Después descubrí que muchas de las mujeres con quienes he compartido mi juventud y adultez también son feministas. Hoy me parece una decisión valiente, digna y necesaria, pero no quiero ejercer una doble moral: cuando me relacioné de forma cercana a estos temas todo me parecía una moda.

No sabía entonces que ese pensamiento era una mezcla de mi ignorancia, formación cultural, machismo y privilegios patriarcales. Al contrario, pensé que era normal. Es más, hasta creí que llevar la contra y desestimar los puntos de vista en torno al feminismo significaba tener la razón.

Encima “respaldaba” mi postura con respuestas viejas y mañosas: “nunca le he pegado a una mujer”, “yo no les digo piropos guarros ni las acoso”, o quizá la más pedante: “a los hombres también nos matan y nadie habla de eso”. Y aventaba esos comentarios con orgullo de ser parte de un grupo selecto de hombres correctos. Ja.

Suena absurdo, lo sé. Nunca lo había escrito pero a decir verdad me doy asco por eso. Y no puedo responsabilizar a nadie más por esas conclusiones tan estúpidas.

Aquí me gustaría decir que este artículo propone soluciones o que encontré la forma de convertirlo en un manual para que los hombres nos reeduquemos y matemos a nuestro macho tóxico. Pero no es así.

Necesito calmar mi neurosis y saber: ¿qué hago con esta crisis interior?, ¿qué le exige el feminismo a los batos?, ¿cómo debe ser un hombre en el siglo 21?, ¿soy machista todo el tiempo? Y si sí, ¿qué puedo hacer al respecto?

Es evidente que no se trata de un texto sobre feminismo. Y creo más o menos entender que no hace falta la opinión de otro hombre al respecto. Lo que sí considero necesario es que los hombres hablemos de los problemas que ocasionamos, del contexto tan violento del que formamos parte y que preferimos ignorar o asumir como normal. 

¿Le tengo miedo a la deconstrucción?

Uno de los temas más recurrentes en las pláticas con Eliza es la “deconstrucción”. Aun cuando ella me explicó lo que es y leí varios ensayos al respecto, no lo entiendo del todo. Lo intuyo como un proceso de autoevaluación donde tomas en cuenta diversos factores para tratar de erradicar lo nocivo y trabajar de manera constante en cómo ser una mejor persona.

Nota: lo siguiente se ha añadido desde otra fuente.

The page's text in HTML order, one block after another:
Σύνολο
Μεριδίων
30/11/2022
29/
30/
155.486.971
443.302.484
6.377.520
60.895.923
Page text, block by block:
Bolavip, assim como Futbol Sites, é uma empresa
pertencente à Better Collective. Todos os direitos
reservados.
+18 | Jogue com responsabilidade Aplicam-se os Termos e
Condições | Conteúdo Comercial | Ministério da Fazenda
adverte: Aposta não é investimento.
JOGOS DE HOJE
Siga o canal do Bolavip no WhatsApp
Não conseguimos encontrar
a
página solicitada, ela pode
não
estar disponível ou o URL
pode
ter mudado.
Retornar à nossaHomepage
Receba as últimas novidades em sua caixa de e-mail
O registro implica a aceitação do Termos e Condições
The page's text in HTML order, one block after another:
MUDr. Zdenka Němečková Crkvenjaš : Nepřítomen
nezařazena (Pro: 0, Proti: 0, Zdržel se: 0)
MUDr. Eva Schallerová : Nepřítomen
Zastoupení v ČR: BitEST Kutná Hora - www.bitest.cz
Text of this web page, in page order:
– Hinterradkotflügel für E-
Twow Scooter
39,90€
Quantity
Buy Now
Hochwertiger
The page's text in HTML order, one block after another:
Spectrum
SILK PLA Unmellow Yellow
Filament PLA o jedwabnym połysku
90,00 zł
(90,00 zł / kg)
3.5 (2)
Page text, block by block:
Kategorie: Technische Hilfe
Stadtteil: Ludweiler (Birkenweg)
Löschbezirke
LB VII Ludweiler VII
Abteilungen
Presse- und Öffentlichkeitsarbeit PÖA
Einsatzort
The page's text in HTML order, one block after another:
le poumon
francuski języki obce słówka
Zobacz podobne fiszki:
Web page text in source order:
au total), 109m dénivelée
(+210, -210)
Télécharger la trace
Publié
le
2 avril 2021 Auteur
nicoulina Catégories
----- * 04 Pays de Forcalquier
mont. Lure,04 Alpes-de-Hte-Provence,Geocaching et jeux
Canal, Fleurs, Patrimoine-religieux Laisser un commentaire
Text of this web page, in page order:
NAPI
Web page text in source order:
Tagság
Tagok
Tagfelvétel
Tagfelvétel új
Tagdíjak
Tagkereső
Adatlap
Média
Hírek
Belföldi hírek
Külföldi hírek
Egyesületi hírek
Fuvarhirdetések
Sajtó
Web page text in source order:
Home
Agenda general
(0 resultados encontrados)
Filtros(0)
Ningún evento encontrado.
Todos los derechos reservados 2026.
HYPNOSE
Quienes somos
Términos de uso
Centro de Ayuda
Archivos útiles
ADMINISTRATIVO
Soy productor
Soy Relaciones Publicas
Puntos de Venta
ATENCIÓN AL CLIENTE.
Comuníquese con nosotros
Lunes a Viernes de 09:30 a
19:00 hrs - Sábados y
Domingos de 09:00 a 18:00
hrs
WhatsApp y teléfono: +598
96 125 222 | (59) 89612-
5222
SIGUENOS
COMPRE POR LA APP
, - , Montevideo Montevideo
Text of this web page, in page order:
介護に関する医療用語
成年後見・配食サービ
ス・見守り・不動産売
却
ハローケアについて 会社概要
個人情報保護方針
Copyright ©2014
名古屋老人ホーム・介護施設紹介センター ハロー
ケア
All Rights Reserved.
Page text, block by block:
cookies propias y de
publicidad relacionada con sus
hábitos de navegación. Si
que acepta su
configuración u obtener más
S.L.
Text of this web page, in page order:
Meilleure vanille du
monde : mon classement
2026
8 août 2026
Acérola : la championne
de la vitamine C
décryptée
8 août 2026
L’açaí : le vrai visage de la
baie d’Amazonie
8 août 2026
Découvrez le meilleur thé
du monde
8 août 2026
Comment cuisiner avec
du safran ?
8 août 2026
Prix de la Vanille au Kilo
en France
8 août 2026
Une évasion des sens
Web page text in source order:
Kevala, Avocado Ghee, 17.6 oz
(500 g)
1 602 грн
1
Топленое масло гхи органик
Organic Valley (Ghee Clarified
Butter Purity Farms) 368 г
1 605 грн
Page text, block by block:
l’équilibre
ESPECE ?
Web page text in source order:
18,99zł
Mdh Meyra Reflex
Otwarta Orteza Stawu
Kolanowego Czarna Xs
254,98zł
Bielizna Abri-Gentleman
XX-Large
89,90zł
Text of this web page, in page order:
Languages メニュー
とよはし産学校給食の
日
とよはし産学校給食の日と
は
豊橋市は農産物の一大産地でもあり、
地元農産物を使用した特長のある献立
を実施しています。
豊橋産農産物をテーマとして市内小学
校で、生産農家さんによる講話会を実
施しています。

Según lo que me cuenta, ella empezó su deconstrucción gracias al feminismo. Ni siquiera sabía que una mujer debía deconstruirse en este sentido. Mi conflicto es cuando mi novia dice, también estoy en ese proceso y es ahí donde no sé qué pensar.

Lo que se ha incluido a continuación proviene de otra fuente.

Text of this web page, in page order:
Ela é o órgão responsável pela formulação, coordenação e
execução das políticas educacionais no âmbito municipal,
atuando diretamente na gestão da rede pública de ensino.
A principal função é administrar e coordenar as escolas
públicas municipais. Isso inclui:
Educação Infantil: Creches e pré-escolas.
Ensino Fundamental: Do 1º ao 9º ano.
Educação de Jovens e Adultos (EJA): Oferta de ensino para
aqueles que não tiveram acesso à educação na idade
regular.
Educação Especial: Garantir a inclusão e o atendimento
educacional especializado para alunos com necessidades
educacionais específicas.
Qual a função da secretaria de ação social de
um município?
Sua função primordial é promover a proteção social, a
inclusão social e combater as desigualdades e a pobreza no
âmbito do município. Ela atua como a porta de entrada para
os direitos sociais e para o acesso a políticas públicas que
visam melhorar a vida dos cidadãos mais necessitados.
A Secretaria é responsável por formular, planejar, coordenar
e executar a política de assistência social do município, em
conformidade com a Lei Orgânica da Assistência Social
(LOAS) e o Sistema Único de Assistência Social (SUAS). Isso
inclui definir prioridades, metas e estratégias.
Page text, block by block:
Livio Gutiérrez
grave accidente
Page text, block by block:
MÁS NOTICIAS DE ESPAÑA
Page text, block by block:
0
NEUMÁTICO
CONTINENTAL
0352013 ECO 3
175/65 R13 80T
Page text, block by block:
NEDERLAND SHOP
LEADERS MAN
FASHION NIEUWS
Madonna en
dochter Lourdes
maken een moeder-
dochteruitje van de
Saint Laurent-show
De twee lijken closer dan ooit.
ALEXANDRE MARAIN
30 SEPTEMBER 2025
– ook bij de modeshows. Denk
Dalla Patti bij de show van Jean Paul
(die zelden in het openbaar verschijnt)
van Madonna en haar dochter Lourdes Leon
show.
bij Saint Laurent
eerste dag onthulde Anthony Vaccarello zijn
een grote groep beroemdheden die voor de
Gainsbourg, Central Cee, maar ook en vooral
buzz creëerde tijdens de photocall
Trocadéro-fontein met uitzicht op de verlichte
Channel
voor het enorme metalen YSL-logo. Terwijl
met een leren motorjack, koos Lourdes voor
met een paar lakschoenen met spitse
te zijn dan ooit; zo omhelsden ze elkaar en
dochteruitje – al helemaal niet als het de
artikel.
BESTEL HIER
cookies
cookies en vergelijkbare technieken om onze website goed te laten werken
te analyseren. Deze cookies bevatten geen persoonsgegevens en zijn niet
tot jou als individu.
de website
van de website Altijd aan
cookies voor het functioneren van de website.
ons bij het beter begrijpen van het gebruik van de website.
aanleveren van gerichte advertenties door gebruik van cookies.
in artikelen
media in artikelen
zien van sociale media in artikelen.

¿Es posible?, ¿cómo sé si estoy en deconstrucción o no cuando hace poco tiempo me parecía un tema irrelevante?, ¿toda persona es candidata a deconstruirse? ¿cómo se siente una deconstrucción?, ¿es algo voluntario, causal o un destino inevitable? ¿cuándo se acaba un proceso de estas características? Caray, ¿cuáles son esas características?

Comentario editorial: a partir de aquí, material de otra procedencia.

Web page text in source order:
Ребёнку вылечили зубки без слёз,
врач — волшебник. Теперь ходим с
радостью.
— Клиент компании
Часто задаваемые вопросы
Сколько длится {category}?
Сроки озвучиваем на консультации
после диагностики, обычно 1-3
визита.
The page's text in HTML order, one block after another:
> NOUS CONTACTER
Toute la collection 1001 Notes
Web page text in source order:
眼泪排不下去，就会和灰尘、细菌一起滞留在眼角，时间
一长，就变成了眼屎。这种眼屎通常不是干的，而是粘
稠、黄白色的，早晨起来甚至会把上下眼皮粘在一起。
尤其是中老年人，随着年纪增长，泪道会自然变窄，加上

Mi primer punto de inflexión fue conocer los micromachismos. Unas prácticas que no podría definir de otra forma que como “chingaquedito”. Porque están ahí, sutiles, disfrazadas de cualquier otra cosa, pero jodiendo como quiera.

Eliza me explicó el tema. Me vi reflejado en diversos estudios académicos y listas de internet. Entonces negué todo. Lo justifiqué con “no está mal, así son las cosas” o “eso no es machismo, son costumbres”, entre otra sarta de tonterías.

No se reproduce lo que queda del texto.